Lennard Haven Sciascia (36) was sent back to New Zealand — the country he left with his mother and siblings as an 8-year-old — in 2020, after spending more than six years behind bars for defensive homicide in Victoria.
Justice Kevin Bell, at Sciascia’s 2014 sentencing in the Supreme Court of Victoria, said the defendant’s rehabilitative prospects were strong.
"You are not a significant continuing risk to society in my view," he said.
But Sciascia, who left a girlfriend and two children behind in Australia, appeared in the Dunedin District Court this week where he was jailed for four months for two assaults against his new partner.

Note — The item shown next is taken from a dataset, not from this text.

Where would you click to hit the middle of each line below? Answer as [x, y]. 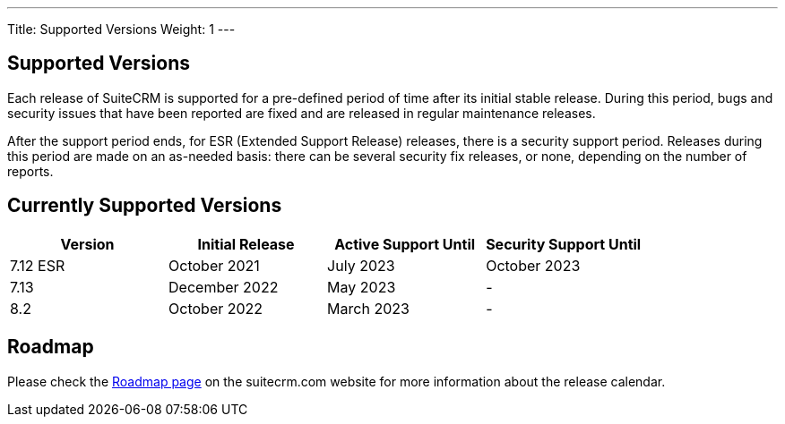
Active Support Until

The attacks, which occurred during a week in November last year, involved a push and a punch in the face, as well as a blow to a bystander who tried to intervene.
The court heard he had also been convicted for offences against the woman in 2021 and there had been repeated police family-violence call-outs to their home.
"I’m very aware of your capability of delivering very significant violence indeed," Judge David Robinson said, referring to Sciascia’s crimes in Australia.
The defendant left school aged 15 and worked as a shearer and trawler fisherman until 2012 when he suffered a neck injury while on a boat.
The Australian court heard that six months before the killing Sciascia began smoking methamphetamine and habitually stayed up for four days without sleep.
On October 14, 2012, the defendant and a friend conducted a "run through" of 20-year-old Troy Hocking’s home, taking electronics and jewellery to cover a debt he owed.
That incident sparked Mr Hocking and two mates to seek retribution, turning up at a property wielding a baseball bat, hammer, cricket bat and fence paling.
As Sciascia and his associates fled the scene, a car driven by their rivals rammed them as they took off.

"I ain’t got a gun but I’ll be there," Mr Hocking told Sciascia.
On the way to the scheduled showdown, however, the groups fatefully crossed paths.
Sciascia confronted Mr Hocking with two bullets in his mouth "like boar’s teeth" before pulling out a .22 pistol and holding it to the victim’s head.
"You ain’t got the guts to pull the trigger," Mr Hocking said.
Sciascia stepped back and shot him in the chest.
"He never for a second believed that you would shoot him and the action that you took was grossly disproportionate to the fears that you had for your own safety," Justice Bell said.
Before his arrest, Sciascia hid the firearm, tried to create an alibi and washed the gunshot residue from his clothes.
When his associates discussed Mr Hocking possibly dying, he said, "f ... him, he should have paid his bill".
Sciascia’s then-partner told the court he was a "great father" — except when using meth.
At his Dunedin sentencing Judge David Robinson said the defendant had been putting undue pressure on his new girlfriend to support him and they had agreed to counselling.
He imposed release conditions which barred the couple from living together but allowed contact from 7am to 7pm.
Sciascia was released this week because of the time he had spent on remand.
Judge Robinson refused an Otago Daily Times application to photograph Sciascia because the recent charges were "minor in the grand scheme of things".
What is defensive homicide?
- The charge under Australia’s Crimes Act does not have an equivalent in New Zealand.
- It covers instances when someone kills in the belief that it was necessary to do so in order to defend themselves from the infliction of death or really serious injury, but in circumstances where they did not have reasonable grounds for that belief.
- If the defendant is found to not genuinely believe they acted in self-defence, the crime is murder.
- The charge carries a maximum penalty of 20 years’ imprisonment.